(adsbygoogle = window.adsbygoogle || []).push({}); 1. The problem statement, all variables and given/known data

Let A and B be two nonempty sets of numbers which are bounded above, and let A+B denote the set of all numbers x+y with x in A and y in B. Prove that sup(A+B) = sup(A) + sup(B).

Hint: The inequality sup(A+B) <= sup(A) + sup(B) is easy. To prove that sup(A) + sup(B)<= sup(A+B) it suffices to prove that sup(A) + sup(B) <= sup(A+B) + E for all E > 0; begin by choosing x in A and y in B with sup(A) - x < E/2 and sup(B) - y < E/2.

2. Relevant equations

N/A

3. The attempt at a solution

My attempt was not this complicated, so it's pretty surely wrong, yet I'm having trouble seeing where.

Since A is a nonempty set that is bounded above, then it must have a least upper bound. Call this least upper bound x_{0}. Then sup(A) = x_{0}, and x_{0}is the greatest possible value for x. Similarly, since B is a nonempty set that is bounded above, then it must have a least upper bound. Call this least upper bound y_{0}. Then sup(B) = y_{0}and y_{0}is the greatest possible value for y. Thus sup(A) + sup(B) = x_{0}+ y_{0}.

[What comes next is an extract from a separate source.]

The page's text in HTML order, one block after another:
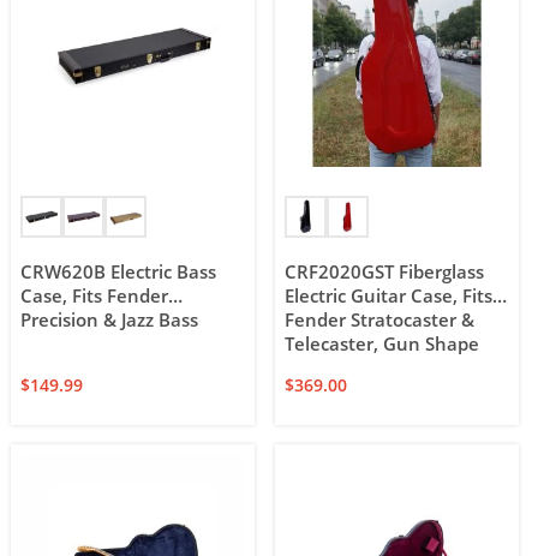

sup(A+B) is the least upper bound for A+B, and therefore occurs where A+B is its highest. Then the least upper bound for A+B is wherever x+y is highest. Since we already determined that x_{0}is the highest x and y_{0}is the highest y, then x_{0}+ y_{0}is the highest x+y and thus sup(A+B) = x_{0}+ y_{0}.

Therefore, sup(A+B) = x_{0}+ y_{0}= sup(A) + sup(B).

Also, I don't see how in Spivak's hint it's possible for him to simply pick an x in A such that sup(A) - x < E/2 if E>0. What if A is just the set {...-3, -2, -1, 0}? Then sup(A) - x >= 1 unless x is sup(A). And if E is, say, 1, then the inequality seems to fail. What's up, here?

Thank you.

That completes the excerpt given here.